**Aim of the task:** The answer must be a single number: how many lines in the entries below contain the word "para".

--- Exercise data ---

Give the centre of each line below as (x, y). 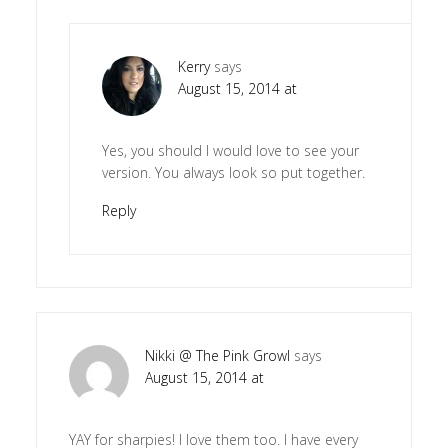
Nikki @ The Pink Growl (217, 355)
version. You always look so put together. (233, 172)
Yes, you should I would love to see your (230, 150)
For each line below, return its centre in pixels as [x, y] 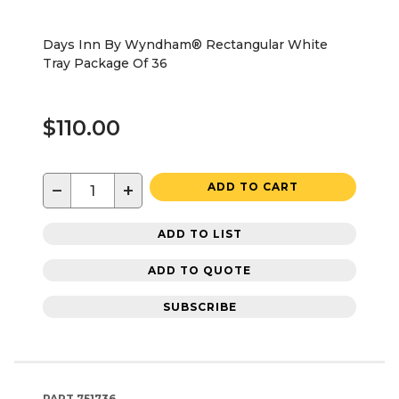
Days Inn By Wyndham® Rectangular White [185, 45]
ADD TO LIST [199, 233]
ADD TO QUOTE [199, 270]
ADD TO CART [253, 187]
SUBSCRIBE [199, 306]
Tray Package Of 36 [105, 64]
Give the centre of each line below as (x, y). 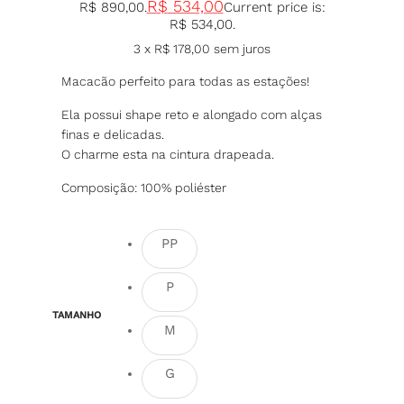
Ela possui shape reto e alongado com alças (192, 115)
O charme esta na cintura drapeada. (168, 154)
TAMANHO (77, 315)
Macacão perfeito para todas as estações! (185, 81)
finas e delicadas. (113, 134)
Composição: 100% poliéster (144, 188)
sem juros (240, 49)
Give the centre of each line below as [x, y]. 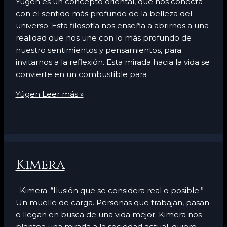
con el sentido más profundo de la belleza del [104, 13]
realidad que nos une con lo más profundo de [103, 37]
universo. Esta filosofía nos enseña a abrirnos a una [112, 25]
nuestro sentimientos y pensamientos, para [98, 50]
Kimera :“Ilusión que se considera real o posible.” [109, 190]
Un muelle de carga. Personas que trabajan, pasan [112, 202]
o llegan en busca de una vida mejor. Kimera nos [108, 214]
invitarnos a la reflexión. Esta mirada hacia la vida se [112, 62]
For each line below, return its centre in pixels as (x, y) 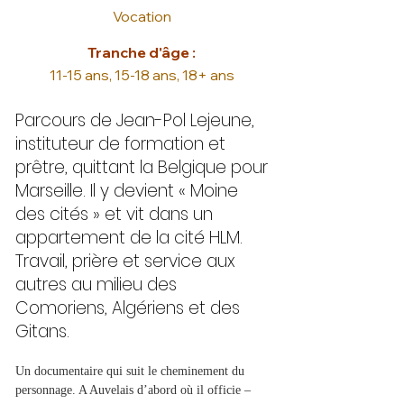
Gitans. (42, 331)
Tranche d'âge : (142, 52)
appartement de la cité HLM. (129, 238)
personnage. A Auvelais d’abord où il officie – (135, 390)
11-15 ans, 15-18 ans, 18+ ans (142, 75)
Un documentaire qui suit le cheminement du (132, 371)
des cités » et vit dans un (114, 214)
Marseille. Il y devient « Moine (127, 191)
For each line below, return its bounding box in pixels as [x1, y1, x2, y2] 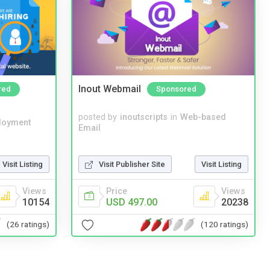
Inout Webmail [78, 83, 141, 95]
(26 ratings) [7, 219, 49, 230]
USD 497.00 [106, 196, 157, 208]
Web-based [180, 111, 226, 122]
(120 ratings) [201, 219, 248, 230]
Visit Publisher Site [99, 159, 165, 169]
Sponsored [156, 84, 196, 94]
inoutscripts [120, 111, 168, 122]
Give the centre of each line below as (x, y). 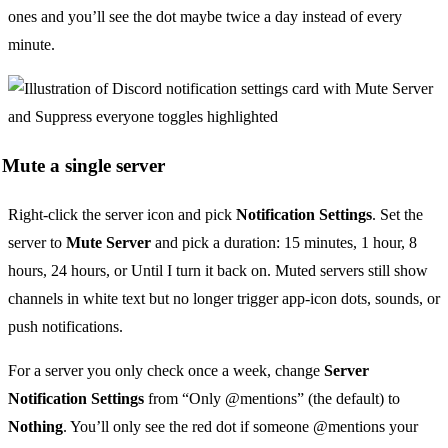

---

**Response to this exercise:** 2